What are the new/other features in h77 chipset which is not in z77 chipset


----------



## d6bmg (May 7, 2012)

Not available in India at this point of time.


----------



## Vishnupg45 (May 7, 2012)

dibya_kol said:


> why h77 mobo only ?





pratyush997 said:


> What are the new/other features in h77 chipset which is not in z77 chipset


i know that z77 is superior than h77. But as i am not gonna overclock my cpu i dont need the z77 motherboard.


----------



## pratyush997 (May 7, 2012)

Vishnupg45 said:


> i know that z77 is superior than h77. But as i am not gonna overclock my cpu i dont need the z77 motherboard.
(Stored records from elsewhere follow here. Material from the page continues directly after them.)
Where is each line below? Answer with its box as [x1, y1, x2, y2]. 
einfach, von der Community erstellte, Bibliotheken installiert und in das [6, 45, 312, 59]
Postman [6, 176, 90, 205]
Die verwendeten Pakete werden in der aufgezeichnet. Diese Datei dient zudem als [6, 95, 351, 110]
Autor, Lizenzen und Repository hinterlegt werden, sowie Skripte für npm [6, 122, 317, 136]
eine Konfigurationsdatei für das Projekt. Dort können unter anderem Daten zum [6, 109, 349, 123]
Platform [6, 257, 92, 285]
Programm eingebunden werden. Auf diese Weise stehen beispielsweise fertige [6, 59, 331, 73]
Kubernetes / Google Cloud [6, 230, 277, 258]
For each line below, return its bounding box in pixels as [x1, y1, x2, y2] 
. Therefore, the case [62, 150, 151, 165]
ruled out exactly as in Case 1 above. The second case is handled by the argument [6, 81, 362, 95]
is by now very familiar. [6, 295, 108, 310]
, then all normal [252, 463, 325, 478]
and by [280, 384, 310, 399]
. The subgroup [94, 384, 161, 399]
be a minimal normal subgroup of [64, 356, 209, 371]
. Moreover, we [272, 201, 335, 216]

u  r willing to get h77 based Chipset Cheaper than z77


----------



## Vishnupg45 (May 7, 2012)

yup obviously.


----------



## topgear (May 8, 2012)

ASUS P8H77-M is available at 8.3k - this is the only cheap H77 I could find so far.


----------



## Vishnupg45 (May 8, 2012)

topgear said:


> ASUS P8H77-M is available at 8.3k - this is the only cheap H77 I could find so far.
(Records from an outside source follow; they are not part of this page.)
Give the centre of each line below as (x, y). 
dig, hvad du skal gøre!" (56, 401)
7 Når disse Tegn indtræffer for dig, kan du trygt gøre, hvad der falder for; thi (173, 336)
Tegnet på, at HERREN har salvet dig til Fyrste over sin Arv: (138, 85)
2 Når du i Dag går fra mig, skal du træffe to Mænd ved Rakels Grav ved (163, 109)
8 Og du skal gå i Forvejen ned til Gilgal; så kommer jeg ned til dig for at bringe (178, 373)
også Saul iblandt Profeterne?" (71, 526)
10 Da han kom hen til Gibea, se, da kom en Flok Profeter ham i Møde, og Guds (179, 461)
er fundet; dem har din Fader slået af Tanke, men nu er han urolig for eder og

Ya I know. Its just that the gigabyte ones would be little less cheaper I hope. That is why I am waiting. And that way we could have more options for the motherboard.


----------



## macho84 (May 8, 2012)

Extra few hundred bugs worth investing as Asus products have long term durability and perform very well.


----------



## dfcols71 (May 8, 2012)

you can try this ,but i don't know any about its vfm
Gigabyte H77M D3H Intel Motherboard - Hardwire.in


----------



## Vishnupg45 (May 9, 2012)

good find dfcols71.
Exactly where the pricing is to be.


----------



## topgear (May 9, 2012)

the price is Rs. 7,850 but I think you may have to pay shipping charges if you buy from there.


----------



## Vishnupg45 (May 9, 2012)

ok. Definitely not gonna buy from there. But got an idea how the pricing will be.


----------